For every line in the records below that contains the word "Thanks", add one to a count, and report only that count.
_ _ _ _
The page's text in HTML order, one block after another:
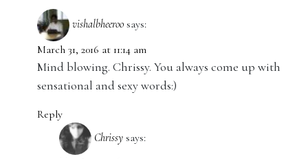
vishalbheeroo says:
March 31, 2016 at 11:14 am
Mind blowing. Chrissy. You always come up with
sensational and sexy words:)
Reply
Chrissy says:
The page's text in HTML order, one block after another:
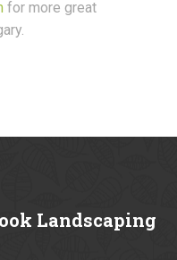
for more great
Landscaping
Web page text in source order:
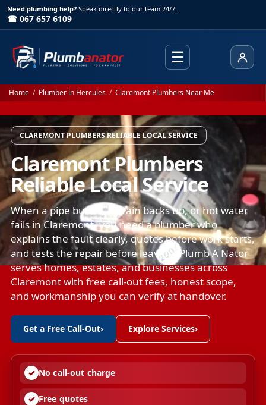
Need plumbing help? Speak directly to our team 24/7.
☎ 067 657 6109
☰
Home / Plumber in Hercules / Claremont Plumbers Near Me
CLAREMONT PLUMBERS RELIABLE LOCAL SERVICE
Claremont Plumbers
Reliable Local Service
When a pipe bursts, a drain backs up, or hot water
fails in Claremont, you need a plumber who
explains the fault clearly, quotes before work starts,
and tests the repair before leaving. Plumb A Nator
serves homes, estates, and businesses across
Claremont with free call-out fees, honest scope,
and workmanship you can verify at handover.
Get a Free Call-Out› Explore Services›
No call-out charge
Free quotes
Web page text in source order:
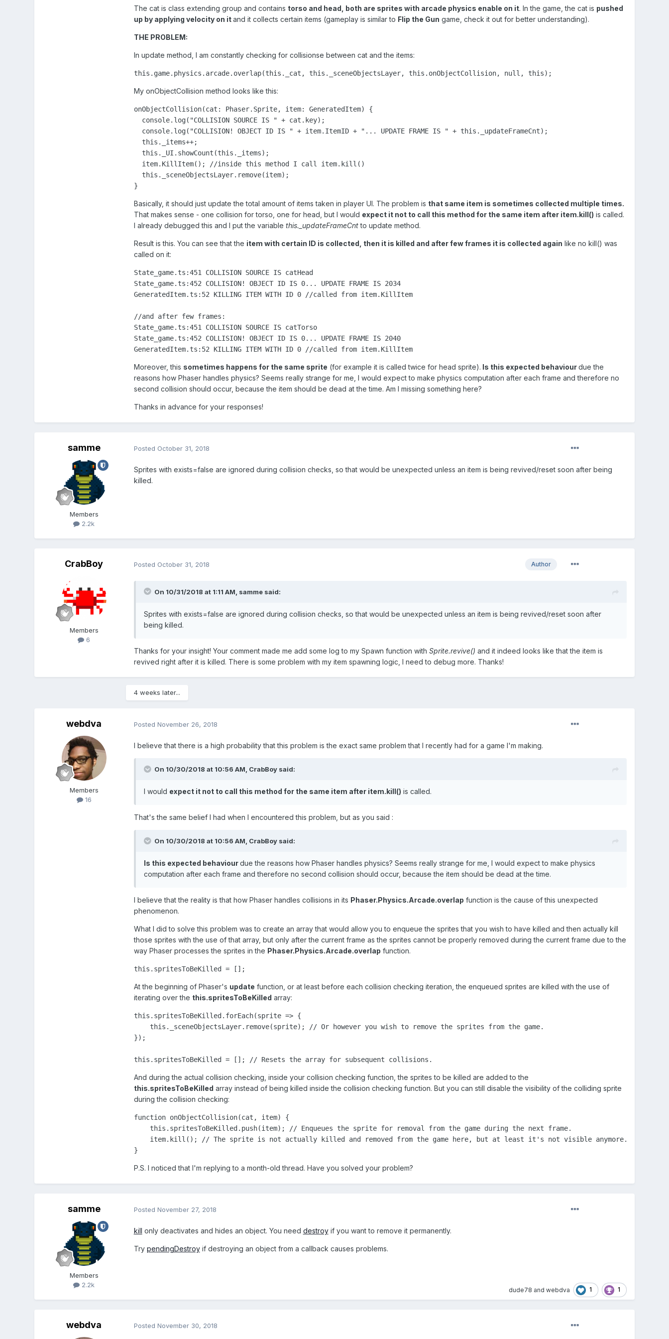
The cat is class extending group and contains torso and head, both are sprites with arcade physics enable on it. In the game, the cat is pushed
up by applying velocity on itand it collects certain items (gameplay is similar to Flip the Gun game, check it out for better understanding).
THE PROBLEM:
In update method, I am constantly checking for collisionse between cat and the items:
this.game.physics.arcade.overlap(this._cat, this._sceneObjectsLayer, this.onObjectCollision, null, this);
My onObjectCollision method looks like this:
onObjectCollision(cat: Phaser.Sprite, item: GeneratedItem) {
  console.log("COLLISION SOURCE IS " + cat.key);
  console.log("COLLISION! OBJECT ID IS " + item.ItemID + "... UPDATE FRAME IS " + this._updateFrameCnt);
  this._items++;
  this._UI.showCount(this._items);
  item.KillItem(); //inside this method I call item.kill()
  this._sceneObjectsLayer.remove(item);
}
Basically, it should just update the total amount of items taken in player UI. The problem is that same item is sometimes collected multiple times.
That makes sense - one collision for torso, one for head, but I would expect it not to call this method for the same item after item.kill() is called.
I already debugged this and I put the variable this._updateFrameCntto update method.
Result is this. You can see that the item with certain ID is collected, then it is killed and after few frames it is collected again like no kill() was
called on it:
State_game.ts:451 COLLISION SOURCE IS catHead
State_game.ts:452 COLLISION! OBJECT ID IS 0... UPDATE FRAME IS 2034
GeneratedItem.ts:52 KILLING ITEM WITH ID 0 //called from item.KillItem
//and after few frames:
State_game.ts:451 COLLISION SOURCE IS catTorso
State_game.ts:452 COLLISION! OBJECT ID IS 0... UPDATE FRAME IS 2040
GeneratedItem.ts:52 KILLING ITEM WITH ID 0 //called from item.KillItem
Moreover, this sometimes happens for the same sprite (for example it is called twice for head sprite). Is this expected behaviourdue the
reasons how Phaser handles physics? Seems really strange for me, I would expect to make physics computation after each frame and therefore no
second collision should occur, because the item should be dead at the time. Am I missing something here?
Thanks in advance for your responses!
samme
Members
2.2k
Posted October 31, 2018
Sprites with exists=false are ignored during collision checks, so that would be unexpected unless an item is being revived/reset soon after being
killed.
CrabBoy
Members
6
Author
Posted October 31, 2018
On 10/31/2018 at 1:11 AM, sammesaid:
Sprites with exists=false are ignored during collision checks, so that would be unexpected unless an item is being revived/reset soon after
being killed.
Thanks for your insight! Your comment made me add some log to my Spawn function with Sprite.revive() and it indeed looks like that the item is
revived right after it is killed. There is some problem with my item spawning logic, I need to debug more. Thanks!
4 weeks later...
webdva
Members
16
Posted November 26, 2018
I believe that there is a high probability that this problem is the exact same problem that I recently had for a game I'm making.
On 10/30/2018 at 10:56 AM, CrabBoysaid:
I would expect it not to call this method for the same item after item.kill() is called.
That's the same belief I had when I encountered this problem, but as you said :
On 10/30/2018 at 10:56 AM, CrabBoysaid:
Is this expected behaviourdue the reasons how Phaser handles physics? Seems really strange for me, I would expect to make physics
computation after each frame and therefore no second collision should occur, because the item should be dead at the time.
I believe that the reality is that how Phaser handles collisions in its Phaser.Physics.Arcade.overlap function is the cause of this unexpected
phenomenon.
What I did to solve this problem was to create an array that would allow you to enqueue the sprites that you wish to have killed and then actually kill
those sprites with the use of that array, but only after the current frame as the sprites cannot be properly removed during the current frame due to the
way Phaser processes the sprites in the Phaser.Physics.Arcade.overlap function.
this.spritesToBeKilled = [];
At the beginning of Phaser's update function, or at least before each collision checking iteration, the enqueued sprites are killed with the use of
iterating over the this.spritesToBeKilled array:
this.spritesToBeKilled.forEach(sprite => {
    this._sceneObjectsLayer.remove(sprite); // Or however you wish to remove the sprites from the game.
});
this.spritesToBeKilled = []; // Resets the array for subsequent collisions.
And during the actual collision checking, inside your collision checking function, the sprites to be killed are added to the
this.spritesToBeKilled array instead of being killed inside the collision checking function. But you can still disable the visibility of the colliding sprite
during the collision checking:
function onObjectCollision(cat, item) {
    this.spritesToBeKilled.push(item); // Enqueues the sprite for removal from the game during the next frame.
    item.kill(); // The sprite is not actually killed and removed from the game here, but at least it's not visible anymore.
}
P.S. I noticed that I'm replying to a month-old thread. Have you solved your problem?
samme
Members
2.2k
Posted November 27, 2018
kill only deactivates and hides an object. You need destroyif you want to remove it permanently.
Try pendingDestroyif destroying an object from a callback causes problems.
dude78 and webdva 1 1
webdva Posted November 30, 2018
_ _ _ _
Response to this task:
3